O mesmo foi defendido por Fabricio Soler, professor e advogado especialista em Direito Ambiental: “Os textos são claros e cristalinos sobre a substituição dos lixões pelos aterros, não há dúvida sobre o que deve ser feito. Normas nós temos a contento, agora falta um aplica-se, um cumpra-se. Os instrumentos normativos clamam por uma atuação intersetorial: órgãos ambientais, tribunal de contas e sociedade civil”.

Ele apontou ainda para eventuais consequências negativas caso a decisão do STF seja mantida, como, por exemplo, a não consecução de metas relacionadas ao meio ambiente, cidadania e bem-estar. “Os lixões estão todos os dias contaminando o solo e a água de milhões de brasileiros. Um país que às vésperas da COP [conferência da ONU para o Clima, cuja edição de 2025 será sediada em Belém] ainda está passando por isso tem uma fotografia do atraso”, ponderou Soler. O advogado Orlando Maia Neto, sócio da Ayres Britto Advocacia, disse que a decisão do STF gerou uma surpresa inicial, já que algumas outras atividades de infraestrutura não foram vistas do mesmo modo, como serviços públicos para transporte, energia e até mesmo mineração. 

No evento, ele explicou que foram estabelecidas três correntes de encaminhamento para a questão, com diferentes prazos para fim desses aterros ou permanência com fiscalizações. A vertente encabeçada pelo ministro Luiz Fux atribui um prazo de três anos para que todo aterro sanitário que esteja localizado em APP seja desativado.

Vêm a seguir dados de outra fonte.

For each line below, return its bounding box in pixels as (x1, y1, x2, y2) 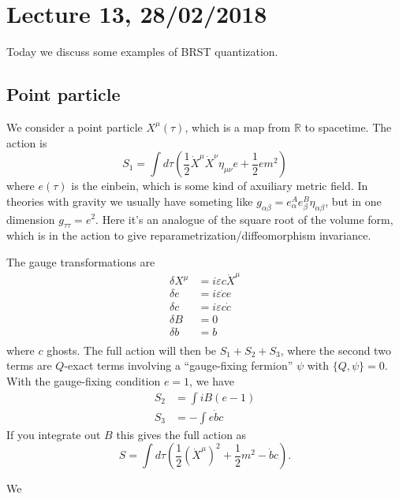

Já a subscrita pelo ministro Alexandre de Moraes amplia o prazo para dez anos. E a terceira corrente, iniciada pelo ministro Gilmar Mendes, propõe a permissão dos aterros nestes locais, submetidos ao licenciamento ambiental.

A ação deve ser retomada no plenário físico. “Ainda não há previsão, o que gera tempo para debatermos melhor essa questão para entendermos as consequências trágicas, do ponto de vista financeiro e ambiental, de se congregar essa declaração de inconstitucionalidade”, disse o advogado.  

Superar o tema é importante para o Brasil caminhar para uma nova fase em suas políticas ambientais e de saneamento. “Os aterros sanitários foram concebidos para que se tivesse garantia absoluta de que o solo, todas as superfícies da base do aterro e a água dos lençóis freáticos sejam protegidos”, explicou Luis Sergio Akira Kaimoto, consultor do Banco Mundial e professor da Escola Superior da CETESB.

Ele pontuou que essa infraestrutura é um instrumento para proteção das APPs, para que os lixões deixem de contaminar o ambiente de forma difusa. “Além disso, tudo que é coletado dos aterros é enviado para tratamento: líquidos e gases. Esse gás, que poderia estar contaminando o ar, é totalmente captado e gera energia elétrica e biometano, ambos limpos e renováveis. Todo esse processo de um aterro muito bem operado gera um bônus ambiental inegável”, afirmou.